The United States Department of Transportation (DOT) Pipeline & Hazardous Materials Safety Administration (PHMSA) sponsored a research project DTPH56-08-T-000012 at Corrpro (a subsidiary of Aegion). In 2007, Olabisi was appointed director, Internal Corrosion Engineering, as well as the principal investigator of the PHMSA project, the report of which made an impact on the external corrosion direct assessment (ECDA) process. He also became the lead developer of the Pipeline Corrosion Integrity Management (PCIM) Course for NACE International. The other Corrpro Oil and Gas corrosion projects he managed were on behalf of several clients including ENI US Operating Co., Inc. North Slope Alaska; Pioneer Natural Resources Alaska, Inc. North Slope Alaska; Gulf South Pipeline Company LP; Boardwalk Pipeline Partners, LP; SCANA Transmission Pipelines; Trunkline LNG Company, LLC; Cheniere Energy; and Murphy Exploration & Production Company. His contributions to the Internal Corrosion Monitoring Services (ICMS) Project of Kuwait Oil Company included a publication on Black Powder in Export Gas Lines as well as others. He continues to consult In his capacity as the Chief Consultant, Infra-Tech Consulting LLC, Olabisi remains a member of international professional and engineering organizations.

==Honors and awards==
- 1966 Member of Omega Chi Epsilon Honor Society, Zeta Chapter
- 1968 Member of Tau Beta Pi Honor Society, Alpha of Indiana
- 1968 Purdue University President's Academic Award
- 1969 Purdue University President's Academic Award
- 1969 The John Clarence Lottes Memorial Award as the best senior student based on scholastic ability, Purdue University, School of Chemical Engineering
- 1974 Member of Sigma Xi Honor Society, The Scientific Research Society of North America, Union Carbide Plastics Chapter
- 1975 Member of The New York Academy of Sciences
- 1986 Senior Traveling Fellowship Award, Association of Commonwealth Universities (ACU)
- 1989 Merit Award for Excellence in the Field of Engineering and Technology, Ministry of Science and Technology, Nigeria
- 1990 Special Award for Dynamic, Innovative, and Result-Oriented Leadership by UNILAG Consult University of Lagos
- 1991 Fellow of the Nigerian Society of Chemical Engineers
- 1996 SABIC Special Award for "New concepts & Best Idea for Using Plastic Material in New Application"
- 1999 Fellow of the Nigerian Society of Engineers
- 2001 Saudi Aramco Outstanding Achievement Award in Engineering & Operations Services.
- 2003 Saudi Aramco Certificate of Recognition for Contribution to the Building of a Research Paradigm Team.
- 2007 Outstanding Achievement Award by US Chapter of Nigerian Society of Chemical Engineers.
- 2022 A Past Dean, Faculty of Engineering Award for Excellent Leadership, Extraordinary Commitment & Years of Loyal Service by Faculty of Engineering Lagos State University.
- 2022 Fellow of the Nigerian Academy of Engineering.
- 2023 A Past Head of Department Award in Commemoration of the 50th Anniversary of the Department of Chemical and Petroleum Engineering, University of Lagos.
- 2024 A Past Managing Director of UNILAG Consult Award in Recognition of Exceptional Leadership, Visionary Guidance, and Invaluable Contributions by UNILAG Consult University of Lagos.
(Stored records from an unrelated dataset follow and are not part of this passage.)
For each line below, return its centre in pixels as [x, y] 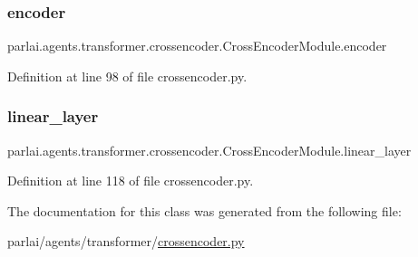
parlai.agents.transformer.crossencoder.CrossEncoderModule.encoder [197, 46]
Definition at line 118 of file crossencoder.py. [131, 181]
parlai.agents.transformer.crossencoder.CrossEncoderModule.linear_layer [209, 150]
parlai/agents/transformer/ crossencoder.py [126, 241]
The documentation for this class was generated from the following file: [204, 210]
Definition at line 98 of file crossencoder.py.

==Patents and publications==
Olabisi is an author, editor, educator, mentor, inventor, and entrepreneur; he has 9 patents and a total of 99 publications. on different topics in the fields of Chemical Engineering, Materials Engineering, Corrosion, Petrochemicals, Oil and Gas.

==Personal life==
Olagoke Olabisi resides with his wife, Juliet Olabisi, in Sugar Land, Texas.